I. Introduction to DEA algorithm
DFA is the only good algorithm to implement text filtering.
The full name of DFA is Deterministic Finite Automaton, that is, Deterministic Finite Automaton. It is characterized by a finite set of States and some edges from one state to another. Each edge is marked with a symbol, one of which is the initial state and some of which is the final state. However, unlike the uncertain finite automata, there will not be two edge markers from the same state in DFA with the same symbol.
Simply put, it is to get the next state through event and current state, that is, event + state= nextstate. It is understood that there are multiple nodes in the system, which determine which route to take to another node by passing the incoming event, while the nodes are limited.
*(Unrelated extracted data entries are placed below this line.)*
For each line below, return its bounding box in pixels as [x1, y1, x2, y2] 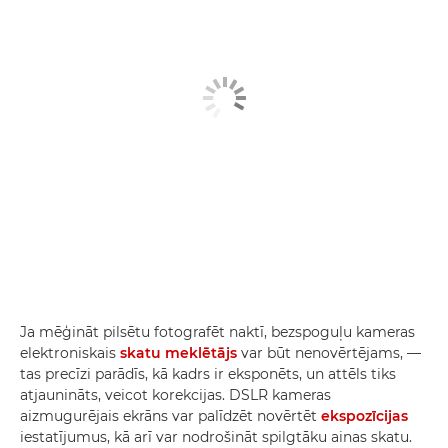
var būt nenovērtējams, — [237, 344, 421, 362]
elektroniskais [20, 344, 120, 362]
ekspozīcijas [321, 407, 408, 425]
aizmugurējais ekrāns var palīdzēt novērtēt [20, 407, 321, 425]
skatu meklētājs [120, 344, 237, 362]
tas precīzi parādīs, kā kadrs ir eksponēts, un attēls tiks [20, 365, 396, 383]
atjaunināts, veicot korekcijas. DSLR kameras [20, 386, 331, 404]
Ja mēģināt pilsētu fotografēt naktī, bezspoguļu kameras [20, 323, 415, 341]

II. DEA algorithm practice sensitive word filtering
1. Construction of sensitive Thesaurus
In this paper, two sensitive words, Wang Badan and Wang babangzi, are described. First, a sensitive thesaurus is constructed, which is named sensitive map. The binary tree of these two words is constructed as follows:
The hash table is constructed as follows:
{ "king":{ "isEnd":"0", "Eight":{ "Lambs":{ "son":{ "isEnd":"1" }, "isEnd":"0" }, "isEnd":"0", "egg":{ "isEnd":"1" } } } }
How to implement this data structure with code?
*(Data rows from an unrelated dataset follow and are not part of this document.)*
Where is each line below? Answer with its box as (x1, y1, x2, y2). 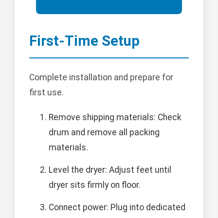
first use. (29, 87, 64, 97)
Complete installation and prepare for (29, 72, 173, 82)
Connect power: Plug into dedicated (49, 202, 185, 212)
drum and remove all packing (49, 127, 160, 137)
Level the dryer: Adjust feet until (49, 164, 171, 175)
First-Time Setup (29, 32, 140, 49)
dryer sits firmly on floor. (49, 180, 141, 190)
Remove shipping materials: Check (49, 112, 182, 122)
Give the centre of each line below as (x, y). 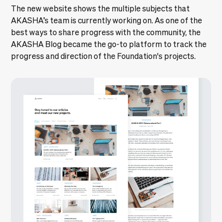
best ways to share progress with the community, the (106, 32)
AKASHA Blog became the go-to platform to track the (109, 44)
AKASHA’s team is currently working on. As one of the (107, 21)
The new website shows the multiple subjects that (101, 9)
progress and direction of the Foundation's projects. (104, 56)
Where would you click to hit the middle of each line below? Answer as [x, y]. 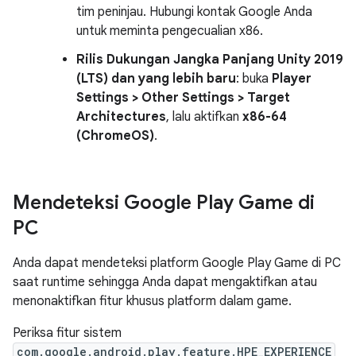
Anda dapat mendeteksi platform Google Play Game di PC [177, 263]
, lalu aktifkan [204, 117]
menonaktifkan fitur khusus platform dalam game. [152, 301]
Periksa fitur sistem [67, 333]
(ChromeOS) [115, 136]
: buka [254, 79]
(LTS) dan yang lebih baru [156, 79]
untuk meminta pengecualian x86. [170, 31]
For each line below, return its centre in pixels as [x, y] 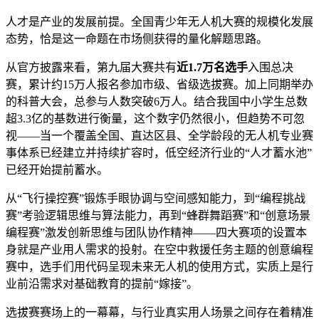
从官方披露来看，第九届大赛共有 [91, 68]
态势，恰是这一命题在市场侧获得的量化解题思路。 [137, 39]
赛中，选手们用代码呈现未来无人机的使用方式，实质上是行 [159, 267]
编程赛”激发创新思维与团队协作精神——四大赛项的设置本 [156, 233]
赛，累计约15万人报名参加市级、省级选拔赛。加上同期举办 [159, 85]
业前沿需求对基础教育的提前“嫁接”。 [102, 284]
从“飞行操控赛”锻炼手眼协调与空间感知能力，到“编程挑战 [156, 199]
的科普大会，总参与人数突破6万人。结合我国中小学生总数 [157, 102]

/** * Read the sensitive words, put the sensitive words into the HashSet, and build a DFA algorithm model * * @param keyWordSet Sensitive Thesaurus */ public Map<String, Object> addSensitiveWordToHashMap(Set<String> keyWordSet) { //Initialize sensitive word container to reduce expansion operation Map<String, Object> map = new HashMap(Math.max((int) (keyWordSet.size() / .75f) + 1, 16)); //Iteration keyWordSet for (String aKeyWordSet : keyWordSet) { Map nowMap = map; for (int i = 0; i < aKeyWordSet.length(); i++) { //Convert to char char keyChar = aKeyWordSet.charAt(i); //Obtain Object wordMap = nowMap.get(keyChar); //If the key exists, assign it directly if (wordMap != null) { nowMap = (Map) wordMap; } else { //If not, build a map and set isEnd to 0 Map<String, String> newWorMap = new HashMap<>(3); newWorMap.put("isEnd", "0"); nowMap.put(keyChar, newWorMap); nowMap = newWorMap; } //Judge the last if (i == aKeyWordSet.length() - 1) { nowMap.put("isEnd", "1"); } } } return map; }
2. Sensitive word filtering
Use the sensitive map constructed by the above example as the sensitive thesaurus for illustration. Suppose that the key words entered here are: Wang Ba is not good, and the flow chart is as follows:
How to implement the flow chart logic with code?
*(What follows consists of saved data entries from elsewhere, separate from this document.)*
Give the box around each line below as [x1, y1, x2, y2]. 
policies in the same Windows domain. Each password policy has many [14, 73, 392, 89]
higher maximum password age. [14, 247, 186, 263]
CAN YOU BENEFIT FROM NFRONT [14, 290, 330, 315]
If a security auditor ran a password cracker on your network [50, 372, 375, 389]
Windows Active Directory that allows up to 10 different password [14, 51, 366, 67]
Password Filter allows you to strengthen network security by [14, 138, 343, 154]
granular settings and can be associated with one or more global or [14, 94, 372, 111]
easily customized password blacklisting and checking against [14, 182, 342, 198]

/** * Find if the string contains sensitive characters * * @param txt String entered * @return If it exists, the sensitive string is returned; if it does not exist, the empty string is returned */ public static String findSensitiveWord(String txt) { SensitiveWordInit sensitiveWordInit = SpringContextHolder.getBean(SensitiveWordInit.class); Map<String, Object> sensitiveWordMap = sensitiveWordInit.getSensitiveWordMap(); StringBuilder sensitiveWord = new StringBuilder(); // End marker of sensitive words, indicating that they are matched to the last digit boolean flag = false; for (int i = 0; i < txt.length(); i++) { char word = txt.charAt(i); // Get the specified key sensitiveWordMap = (Map) sensitiveWordMap.get(word); // No, no sensitive words are returned directly if (sensitiveWordMap == null) { break; } //Exist, store the sensitive word and judge whether it is the last sensitiveWord.append(word); //End loop if last match rule if ("1".equals(sensitiveWordMap.get("isEnd"))) { flag = true; break; } } // The expression matches to the whole sensitive word if (flag == true) { return sensitiveWord.toString(); } return ""; }
III. optimization ideas
For words like "Wang * Ba & & Dan", meaningless characters are filled in the middle to confuse. When we do sensitive word search, we should also do a meaningless word filter. When we cycle to such meaningless characters, we should skip them to avoid interference.